Income inequality has been changing quite dramatically over time, in particular at the very top of the distribution, as illustrated by figure 1 on the next page, reproduced from Piketty's "Capital in the 21st century." How do we know this? In particular thanks to the careful historical work by various authors, reviewed in Atkinson et al. (2011), using tax data. In order to estimate top income shares, we need estimates of (i) how much income the rich received, and (ii) how large the total income generated in the economy was. In this chapter we shall be concerned with the question of how to get the first of these. Top incomes are estimated in this literature using historical tax data. The distribution of top incomes (and of top wealth holdings) is well approximated by the so-called Pareto distribution.
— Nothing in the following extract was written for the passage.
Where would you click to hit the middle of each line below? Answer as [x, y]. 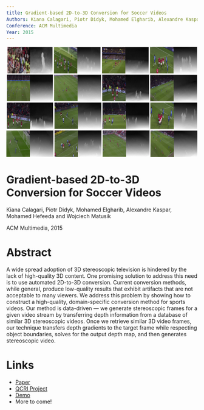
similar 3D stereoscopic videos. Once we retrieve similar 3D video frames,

The problem of estimating top incomes reduces to the problem of estimating the parameter \(\alpha\) of this distribution.

1. Definition of the Pareto distribution

We shall suppose incomes \(Y\) above an income level of \(\underline{y}\) follow a Pareto distribution. This assumption was shown to provide a good approximation in many studies. The Pareto distribution is defined by the property that

$$ P(Y>y | Y \geq \underline{y}) = \left ( \underline{y} /y\right )^{\alpha_0} $$

for \(y \geq \underline{y}\), where \(\alpha_0 >1\). That is, the share of incomes above a cutoff \(y\) declines with \(y^{-\alpha_0}\). Our goal is to estimate the Pareto parameter \(\alpha_0\), which we can then use to calculate top income shares.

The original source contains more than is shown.